Old El Paso
- Product type: Tex-Mex food
- Owner: General Mills
- Country: United States
- Introduced: 1938; 88 years ago
- Markets: Worldwide
- Previous owners: Mountain Pass Canning Company Pet, Inc. Pillsbury Company
- Tagline: "Start Somewhere Fresh"
- Website: www.oldelpaso.com

= Old El Paso =

American brand of Tex-Mex food

Old El Paso is a brand of Tex-Mex-style foods from American food producer General Mills. These include dinner kits, tacos and tortillas, taco seasoning, sauces, condiments, rice, and refried beans.

Old El Paso products are marketed across the globe. The brand is owned by General Mills. Pillsbury acquired it in 1995, when its then-parent company Grand Metropolitan bought Pet, Inc., which had itself taken over the brand in 1968 from the Mountain Pass Canning Company.

The name is a reference to the city of El Paso, Texas, and the historical "Old" period when Texas was a part of Mexico.

==History and products==
In 1917, the Mountain Pass Canning Company in New Mexico was bought from a local in El Paso, Texas. The Old El Paso company originally started by selling canned tomatoes and pinto beans. By 1938, Old El Paso was registered as a trade mark.

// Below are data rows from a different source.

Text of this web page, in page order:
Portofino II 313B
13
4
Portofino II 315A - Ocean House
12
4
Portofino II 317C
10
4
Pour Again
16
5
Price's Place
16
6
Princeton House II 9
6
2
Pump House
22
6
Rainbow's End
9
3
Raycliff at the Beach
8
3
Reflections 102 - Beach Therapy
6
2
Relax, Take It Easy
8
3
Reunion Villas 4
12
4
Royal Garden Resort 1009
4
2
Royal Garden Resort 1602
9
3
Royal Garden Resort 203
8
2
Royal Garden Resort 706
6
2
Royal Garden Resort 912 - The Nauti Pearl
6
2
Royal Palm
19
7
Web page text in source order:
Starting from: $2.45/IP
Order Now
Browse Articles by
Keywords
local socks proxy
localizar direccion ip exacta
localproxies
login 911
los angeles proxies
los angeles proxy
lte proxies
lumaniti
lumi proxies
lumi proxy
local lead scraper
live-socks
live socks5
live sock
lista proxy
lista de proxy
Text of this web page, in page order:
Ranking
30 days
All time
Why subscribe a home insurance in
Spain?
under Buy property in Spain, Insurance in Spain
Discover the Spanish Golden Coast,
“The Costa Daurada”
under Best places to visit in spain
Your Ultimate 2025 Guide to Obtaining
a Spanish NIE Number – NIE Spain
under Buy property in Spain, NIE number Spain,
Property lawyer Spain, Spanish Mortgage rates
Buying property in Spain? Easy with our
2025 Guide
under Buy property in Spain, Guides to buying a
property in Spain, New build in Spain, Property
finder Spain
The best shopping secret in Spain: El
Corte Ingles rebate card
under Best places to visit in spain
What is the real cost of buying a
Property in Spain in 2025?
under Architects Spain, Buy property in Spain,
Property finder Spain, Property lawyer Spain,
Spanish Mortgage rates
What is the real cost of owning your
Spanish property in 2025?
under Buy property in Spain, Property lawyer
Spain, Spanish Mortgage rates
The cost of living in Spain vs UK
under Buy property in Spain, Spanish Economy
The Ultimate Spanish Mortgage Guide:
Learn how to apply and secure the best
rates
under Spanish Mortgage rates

Old El Paso relocated to many locations around the United States, before finally settling in Texas in 1958. In 1969, Old El Paso became the first national brand to offer a full line of Mexican meals in supermarkets and the first to advertise Mexican cuisine in the United States.

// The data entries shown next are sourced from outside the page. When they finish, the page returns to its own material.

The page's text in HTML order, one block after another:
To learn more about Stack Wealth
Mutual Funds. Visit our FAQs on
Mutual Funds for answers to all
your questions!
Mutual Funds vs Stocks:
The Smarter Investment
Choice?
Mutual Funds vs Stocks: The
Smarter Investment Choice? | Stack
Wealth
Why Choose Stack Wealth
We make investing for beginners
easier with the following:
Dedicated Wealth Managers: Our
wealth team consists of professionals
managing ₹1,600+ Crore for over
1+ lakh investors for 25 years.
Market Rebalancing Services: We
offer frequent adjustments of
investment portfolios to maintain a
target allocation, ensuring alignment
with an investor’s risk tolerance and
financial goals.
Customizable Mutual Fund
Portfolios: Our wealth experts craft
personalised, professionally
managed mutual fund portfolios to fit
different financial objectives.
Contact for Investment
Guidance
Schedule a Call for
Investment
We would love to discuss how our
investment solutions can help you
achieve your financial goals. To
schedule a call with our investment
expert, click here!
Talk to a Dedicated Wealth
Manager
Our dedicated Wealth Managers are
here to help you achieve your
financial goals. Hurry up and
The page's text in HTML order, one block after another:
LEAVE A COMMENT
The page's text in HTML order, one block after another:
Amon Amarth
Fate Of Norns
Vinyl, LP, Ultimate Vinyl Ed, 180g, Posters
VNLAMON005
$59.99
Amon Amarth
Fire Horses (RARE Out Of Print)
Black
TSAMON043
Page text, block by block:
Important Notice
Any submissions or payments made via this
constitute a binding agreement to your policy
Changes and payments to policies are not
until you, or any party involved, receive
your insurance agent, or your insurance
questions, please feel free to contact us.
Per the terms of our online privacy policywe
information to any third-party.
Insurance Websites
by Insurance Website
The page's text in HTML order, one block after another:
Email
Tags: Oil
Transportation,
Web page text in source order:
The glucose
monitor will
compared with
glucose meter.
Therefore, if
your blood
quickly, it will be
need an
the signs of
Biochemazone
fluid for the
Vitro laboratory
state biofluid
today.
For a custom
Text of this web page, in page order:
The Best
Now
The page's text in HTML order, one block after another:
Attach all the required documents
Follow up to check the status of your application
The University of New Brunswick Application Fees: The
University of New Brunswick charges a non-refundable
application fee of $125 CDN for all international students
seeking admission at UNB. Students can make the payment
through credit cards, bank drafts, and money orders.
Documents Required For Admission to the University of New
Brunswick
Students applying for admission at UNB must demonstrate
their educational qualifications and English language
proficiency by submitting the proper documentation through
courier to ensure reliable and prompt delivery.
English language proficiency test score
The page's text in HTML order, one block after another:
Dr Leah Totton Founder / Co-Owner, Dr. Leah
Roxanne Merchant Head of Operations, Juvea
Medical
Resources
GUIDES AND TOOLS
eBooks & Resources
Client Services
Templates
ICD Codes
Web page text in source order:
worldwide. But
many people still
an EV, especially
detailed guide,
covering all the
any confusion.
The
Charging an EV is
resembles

In the 1970s, American supermarkets created a Mexican food section in their stores for the first time, due to the influence of Old El Paso and other Mexican food products. Also in the 1970s, Old El Paso introduced a taco dinner globally, where many international markets were unfamiliar with Mexican cuisine.

In 2010, Old El Paso released products under the "Smart Fiesta" line, also known as "Healthy Fiesta" in some regions. This line features healthier alternatives for their traditional dinner kits. The Smart Fiesta dinner kits include hard and soft taco shells and tortillas made with whole grain, and fajita and taco seasoning with reduced sodium.

A commercial for Old El Paso products aired primarily in Australia in the mid/late 2000s featured a young girl asking in Spanish, "¿Por qué no los dos?" ("Why not both" or literally, "Why not the two?"). Clips of this catchphrase in the commercial became an Internet meme.

In 2013, Old El Paso introduced their new frozen entrees line, only available in the United States. The product line features frozen ready-made burritos, quesadillas, enchiladas, and fajitas. The entrees are available in chicken, ground beef, or steak. There are no vegan or vegetarian options currently.

In 2019, Old El Paso introduced a new shredded cheese line in partnership with Crystal Farms Dairy Company.

In September 2026, General Mills announced that it would become the new title sponsor of the Sun Bowl, a college football bowl game, via the Old El Paso brand, rebranding the game as the Old El Paso Sun Bowl.

Old El Paso is sold in the United States, Canada, Denmark, the United Kingdom, Germany, Australia, New Zealand, Ireland, France, Italy, Spain, Portugal, Switzerland, Sweden, Norway, and Finland, among other countries.